OmniDocBench: A Real-World, Fine-Grained Benchmark for Fair and Comprehensive PDF Document Parsing Evaluation
Paper & Code
OmniDocBench: Benchmarking Diverse PDF Document Parsing with Comprehensive Annotations
2025 opendatalab/OmniDocBench
1279

Evaluating document parsing systems has long been a frustrating exercise in inconsistency. Many existing benchmarks focus narrowly on clean academic papers or synthetic layouts, ignore reading order, or lack fine-grained annotations for tables, formulas, and complex formatting. As a result, teams building retrieval-augmented generation (RAG) pipelines, large language model (LLM) pretraining datasets, or enterprise document automation tools struggle to answer a simple question: Does this model truly work on real-world PDFs?

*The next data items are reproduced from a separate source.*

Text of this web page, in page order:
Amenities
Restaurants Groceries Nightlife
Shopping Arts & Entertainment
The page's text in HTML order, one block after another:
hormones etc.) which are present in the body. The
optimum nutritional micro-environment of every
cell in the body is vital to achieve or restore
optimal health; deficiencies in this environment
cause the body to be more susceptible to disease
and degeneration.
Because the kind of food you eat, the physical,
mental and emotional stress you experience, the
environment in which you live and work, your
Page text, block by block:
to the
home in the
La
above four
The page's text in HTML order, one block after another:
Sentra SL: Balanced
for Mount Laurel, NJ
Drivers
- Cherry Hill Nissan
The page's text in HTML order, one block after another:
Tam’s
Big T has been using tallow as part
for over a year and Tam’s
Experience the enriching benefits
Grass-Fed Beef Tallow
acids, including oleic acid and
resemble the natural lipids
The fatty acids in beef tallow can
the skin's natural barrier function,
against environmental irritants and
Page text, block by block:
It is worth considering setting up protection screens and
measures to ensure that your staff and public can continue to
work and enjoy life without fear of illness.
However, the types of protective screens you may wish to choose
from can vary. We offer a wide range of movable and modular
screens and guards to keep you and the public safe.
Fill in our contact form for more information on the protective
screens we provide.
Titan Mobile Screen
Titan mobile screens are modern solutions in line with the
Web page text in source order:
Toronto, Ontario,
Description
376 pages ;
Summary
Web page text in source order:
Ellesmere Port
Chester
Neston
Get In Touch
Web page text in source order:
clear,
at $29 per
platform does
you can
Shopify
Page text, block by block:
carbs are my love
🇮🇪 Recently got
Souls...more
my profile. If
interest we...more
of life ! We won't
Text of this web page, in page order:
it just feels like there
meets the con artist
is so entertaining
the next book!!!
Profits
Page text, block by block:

Enter OmniDocBench—a rigorously designed, open-source benchmark that brings fairness, diversity, and precision to document understanding evaluation. Unlike its predecessors, OmniDocBench evaluates models not just on “does it extract text?” but on how accurately they reconstruct layout, semantics, and structure across wildly different document types—from handwritten notes and dense financial reports to multilingual textbooks and scanned newspapers.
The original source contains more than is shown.